**Problem statement**
Your output should be the lines below from the one holding "Initial State: Existing" through the one holding "XMM8 = p15 ;", transcribed exactly, with no pictures.

**Data for review**
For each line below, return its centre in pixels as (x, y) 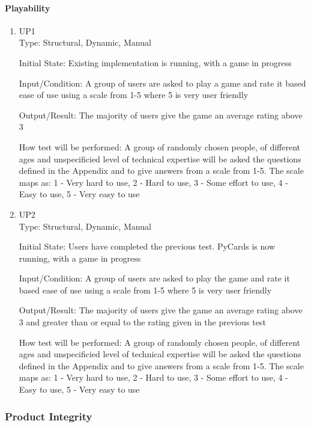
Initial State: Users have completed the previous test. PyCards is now (147, 246)
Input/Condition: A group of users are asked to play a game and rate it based (162, 83)
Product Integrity (49, 416)
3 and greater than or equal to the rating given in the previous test (142, 322)
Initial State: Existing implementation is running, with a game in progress (155, 62)
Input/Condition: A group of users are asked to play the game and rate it (154, 278)
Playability (28, 8)
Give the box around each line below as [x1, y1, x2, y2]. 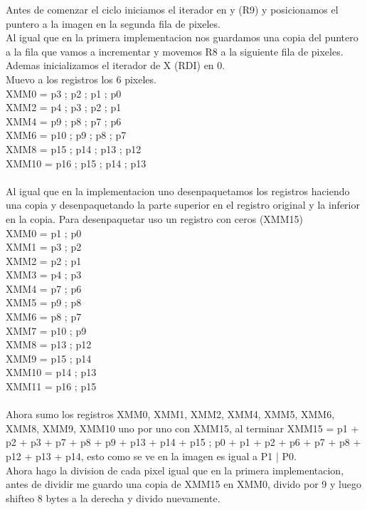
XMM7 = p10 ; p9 [6, 323, 87, 338]
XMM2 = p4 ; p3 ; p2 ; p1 [6, 100, 122, 115]
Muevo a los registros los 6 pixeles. [6, 71, 156, 86]
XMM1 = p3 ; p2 [6, 239, 82, 254]
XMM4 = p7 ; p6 [6, 281, 82, 296]
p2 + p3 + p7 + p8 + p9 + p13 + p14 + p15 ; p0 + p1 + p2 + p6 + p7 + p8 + [6, 434, 361, 449]
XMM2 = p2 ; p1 [6, 253, 82, 268]
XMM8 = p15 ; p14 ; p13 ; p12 [6, 141, 142, 156]
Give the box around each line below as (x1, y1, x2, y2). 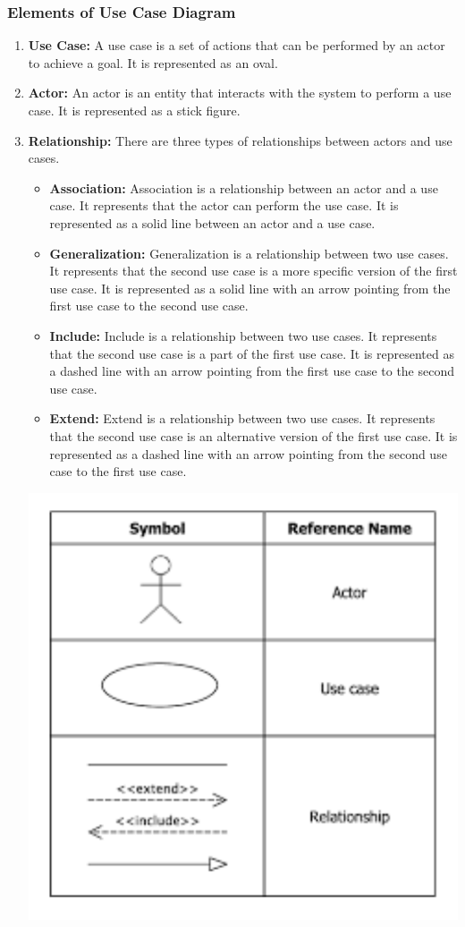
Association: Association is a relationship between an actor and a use (49, 178, 438, 197)
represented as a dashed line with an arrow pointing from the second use (49, 444, 447, 463)
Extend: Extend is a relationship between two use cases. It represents (49, 409, 435, 428)
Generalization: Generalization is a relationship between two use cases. (49, 243, 449, 262)
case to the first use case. (49, 462, 187, 481)
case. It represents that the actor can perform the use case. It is (49, 196, 399, 215)
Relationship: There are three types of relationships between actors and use (28, 131, 452, 149)
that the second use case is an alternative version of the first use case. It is (49, 426, 458, 445)
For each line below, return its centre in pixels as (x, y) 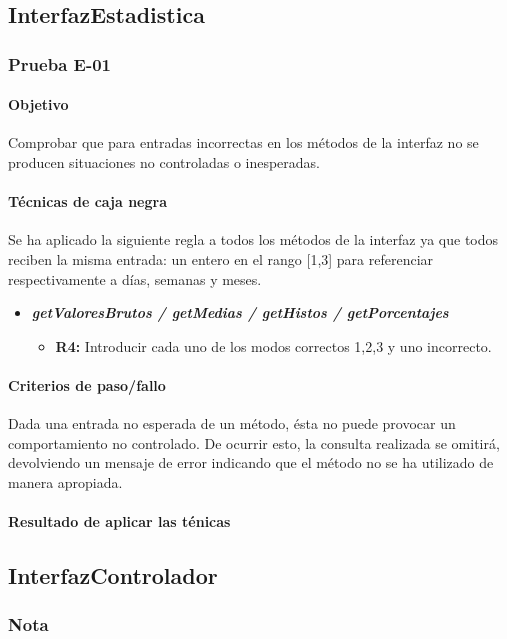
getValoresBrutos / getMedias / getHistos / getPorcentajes (240, 312)
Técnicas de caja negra (87, 201)
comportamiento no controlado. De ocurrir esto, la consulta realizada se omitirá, (254, 442)
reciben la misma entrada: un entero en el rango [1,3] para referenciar (221, 259)
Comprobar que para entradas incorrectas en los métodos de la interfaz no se (243, 142)
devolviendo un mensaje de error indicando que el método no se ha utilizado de (251, 462)
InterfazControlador (113, 575)
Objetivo (38, 104)
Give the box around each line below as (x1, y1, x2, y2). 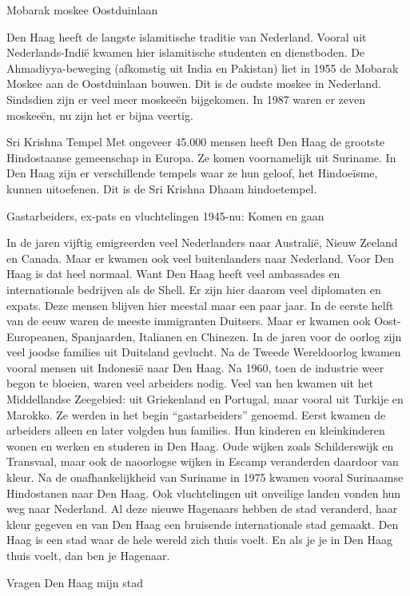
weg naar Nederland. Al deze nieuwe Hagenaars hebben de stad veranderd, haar (6, 500, 398, 517)
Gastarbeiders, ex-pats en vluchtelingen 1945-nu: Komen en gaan (6, 207, 324, 224)
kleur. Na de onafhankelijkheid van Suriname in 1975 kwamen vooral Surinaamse (6, 469, 404, 486)
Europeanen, (6, 328, 68, 344)
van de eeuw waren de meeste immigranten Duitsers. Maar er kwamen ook (6, 312, 371, 329)
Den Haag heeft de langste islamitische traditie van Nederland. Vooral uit (6, 28, 367, 45)
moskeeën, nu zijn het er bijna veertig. (6, 106, 193, 123)
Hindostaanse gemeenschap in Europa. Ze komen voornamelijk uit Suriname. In (6, 149, 396, 165)
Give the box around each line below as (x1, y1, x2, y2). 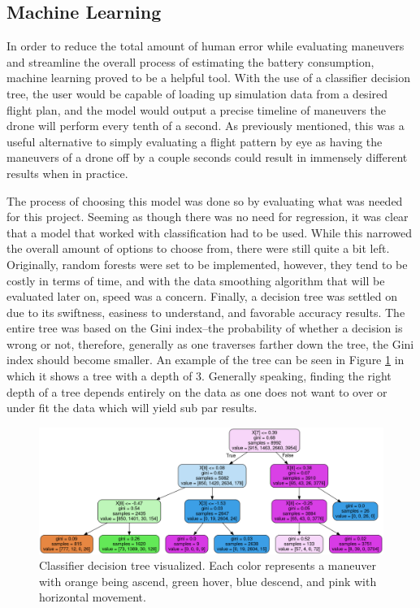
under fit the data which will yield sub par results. (6, 399, 258, 416)
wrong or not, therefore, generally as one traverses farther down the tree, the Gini (6, 335, 414, 352)
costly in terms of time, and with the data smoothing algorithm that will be (6, 271, 385, 289)
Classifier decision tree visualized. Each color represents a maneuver (39, 557, 377, 574)
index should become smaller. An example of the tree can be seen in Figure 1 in (6, 351, 405, 368)
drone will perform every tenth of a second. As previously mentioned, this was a (6, 117, 405, 134)
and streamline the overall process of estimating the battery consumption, (6, 53, 375, 70)
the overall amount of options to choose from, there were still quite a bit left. (6, 240, 390, 257)
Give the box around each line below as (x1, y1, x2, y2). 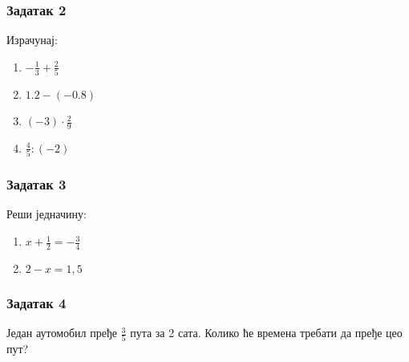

**Written solution**
Initial State: Existing implementation is running, with a game in progress (155, 62)
Input/Condition: A group of users are asked to play the game and rate it (154, 278)
Playability (28, 8)
Give the box around each line below as [x1, y1, x2, y2]. 
XMM7 = p10 ; p9 [6, 323, 87, 338]
XMM2 = p4 ; p3 ; p2 ; p1 [6, 100, 122, 115]
Muevo a los registros los 6 pixeles. [6, 71, 156, 86]
XMM1 = p3 ; p2 [6, 239, 82, 254]
XMM4 = p7 ; p6 [6, 281, 82, 296]
p2 + p3 + p7 + p8 + p9 + p13 + p14 + p15 ; p0 + p1 + p2 + p6 + p7 + p8 + [6, 434, 361, 449]
XMM2 = p2 ; p1 [6, 253, 82, 268]
XMM8 = p15 ; p14 ; p13 ; p12 [6, 141, 142, 156]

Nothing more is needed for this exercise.